- MATERIAL FOR THE TASK -
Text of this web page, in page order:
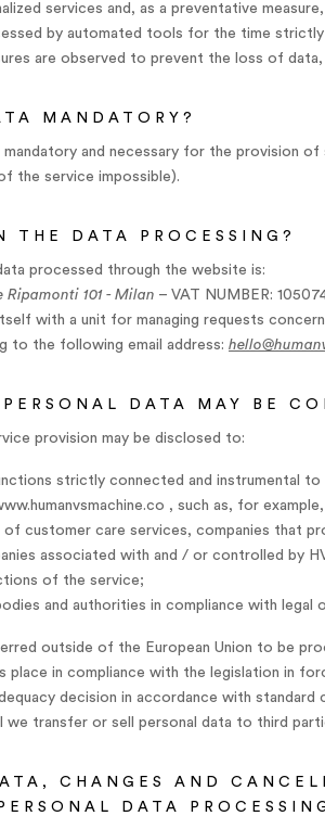
services and, as a preventative
by automated tools for the time
are observed to prevent the loss of
MANDATORY?
and necessary for the provision
the service impossible).
THE DATA PROCESSING?
processed through the website is:
Ripamonti 101 - Milan – VAT NUMBER:
with a unit for managing requests
to the following email address:
DATA MAY BE
provision may be disclosed to:
strictly connected and instrumental to
, such as, for
customer care services, companies that
associated with and / or controlled by
of the service;
and authorities in compliance with legal
outside of the European Union to be
place in compliance with the legislation in
decision in accordance with
we transfer or sell personal data to third
CHANGES AND
DATA
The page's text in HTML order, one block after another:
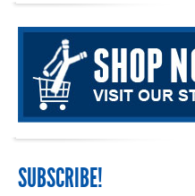
SUBSCRIBE!
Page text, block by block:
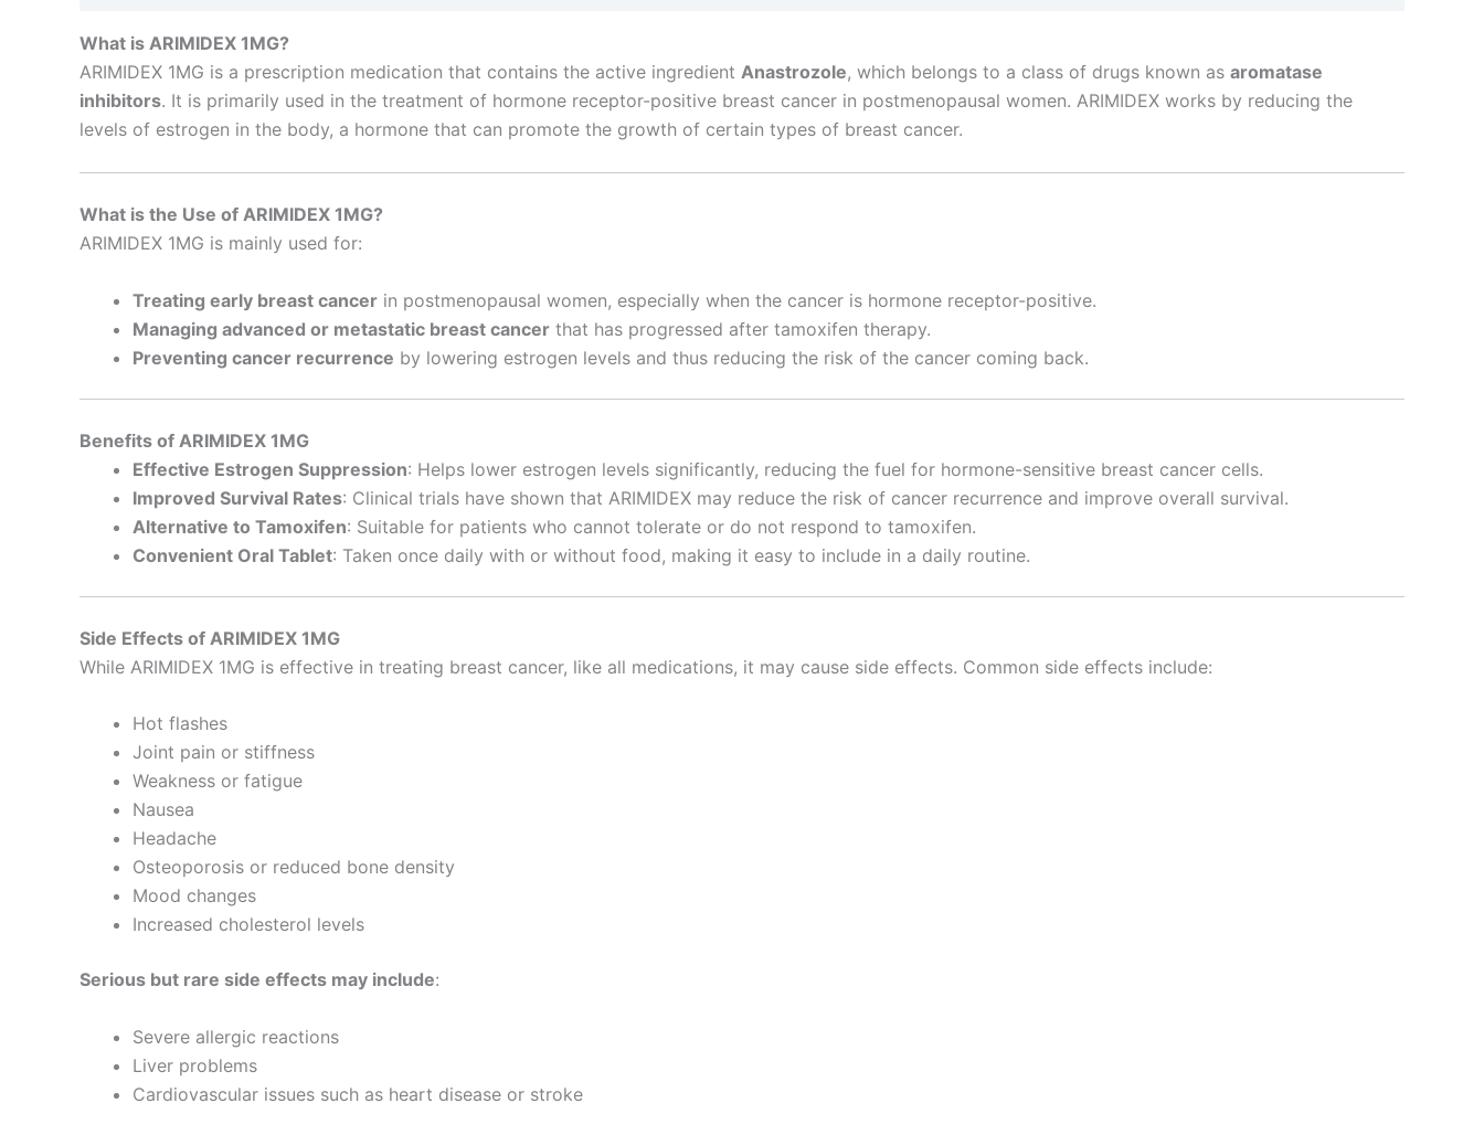
What is ARIMIDEX 1MG?
ARIMIDEX 1MG is a prescription medication that contains the active ingredient Anastrozole, which belongs to a class of drugs known as aromatase
inhibitors. It is primarily used in the treatment of hormone receptor-positive breast cancer in postmenopausal women. ARIMIDEX works by reducing the
levels of estrogen in the body, a hormone that can promote the growth of certain types of breast cancer.
What is the Use of ARIMIDEX 1MG?
ARIMIDEX 1MG is mainly used for:
Treating early breast cancer in postmenopausal women, especially when the cancer is hormone receptor-positive.
Managing advanced or metastatic breast cancer that has progressed after tamoxifen therapy.
Preventing cancer recurrence by lowering estrogen levels and thus reducing the risk of the cancer coming back.
Benefits of ARIMIDEX 1MG
Effective Estrogen Suppression: Helps lower estrogen levels significantly, reducing the fuel for hormone-sensitive breast cancer cells.
Improved Survival Rates: Clinical trials have shown that ARIMIDEX may reduce the risk of cancer recurrence and improve overall survival.
Alternative to Tamoxifen: Suitable for patients who cannot tolerate or do not respond to tamoxifen.
Convenient Oral Tablet: Taken once daily with or without food, making it easy to include in a daily routine.
Side Effects of ARIMIDEX 1MG
While ARIMIDEX 1MG is effective in treating breast cancer, like all medications, it may cause side effects. Common side effects include:
Hot flashes
Joint pain or stiffness
Weakness or fatigue
Nausea
Headache
Osteoporosis or reduced bone density
Mood changes
Increased cholesterol levels
Serious but rare side effects may include:
Severe allergic reactions
Liver problems
Cardiovascular issues such as heart disease or stroke
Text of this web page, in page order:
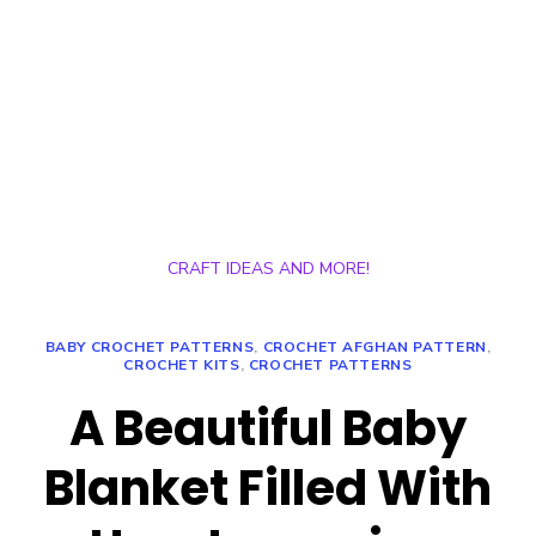
CRAFT IDEAS AND MORE!
BABY CROCHET PATTERNS, CROCHET AFGHAN PATTERN,
CROCHET KITS, CROCHET PATTERNS
A Beautiful Baby
Blanket Filled With
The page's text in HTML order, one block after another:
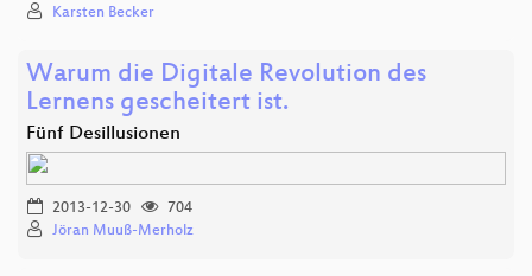
Karsten Becker
Warum die Digitale Revolution des
Lernens gescheitert ist.
Fünf Desillusionen
2013-12-30
704
Jöran Muuß-Merholz
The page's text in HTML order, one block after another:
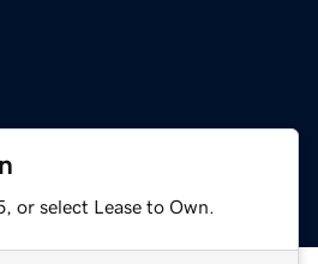
or select Lease to Own.
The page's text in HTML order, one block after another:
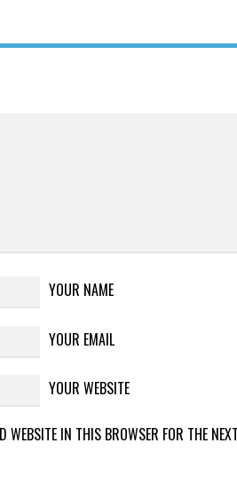
YOUR NAME
YOUR EMAIL
YOUR WEBSITE
WEBSITE IN THIS BROWSER FOR THE
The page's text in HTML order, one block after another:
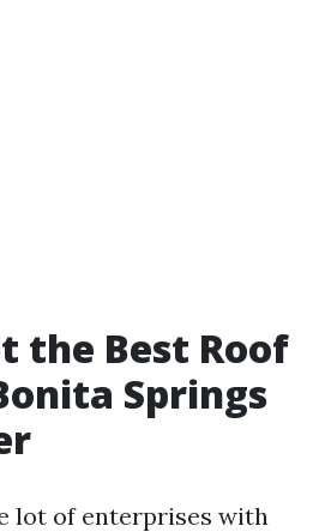
the Best Roof
Springs
lot of enterprises with
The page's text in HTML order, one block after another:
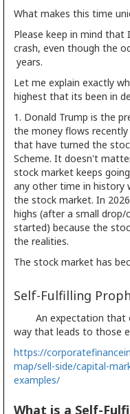
What makes this time
Please keep in mind
crash, even though the
years.
Let me explain exactly
highest that its been in
1. Donald Trump is the
the money flows
that have turned the
Scheme. It doesn't
stock market keeps
any other time in history
the stock market. In
highs (after a small
started) because the
the realities.
The stock market has
Self-Fulfilling
An expectation that
way that leads to those
https://
map/sell-side/capital-
examples/
What is a Self-
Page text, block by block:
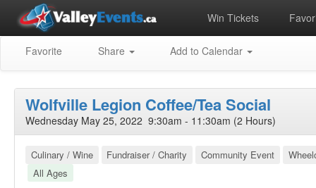
Win Tickets
Favorite Share Add to Calendar
Wolfville Legion Coffee/Tea Social
Wednesday May 25, 2022 9:30am - 11:30am (2 Hours)
Culinary / Wine Fundraiser / Charity Community Event
All Ages
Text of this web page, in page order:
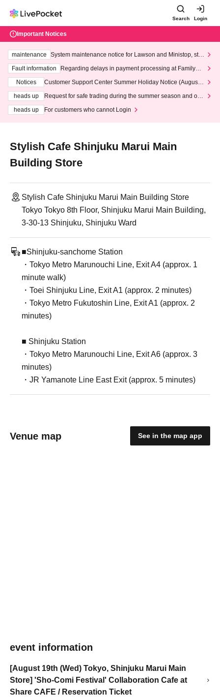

- WHAT THE EXERCISE ASKS -
Show me all lines in the records that contain "PATTERNS".

- SOLUTION FOR THIS TASK -
BABY CROCHET PATTERNS, CROCHET AFGHAN PATTERN,
CROCHET KITS, CROCHET PATTERNS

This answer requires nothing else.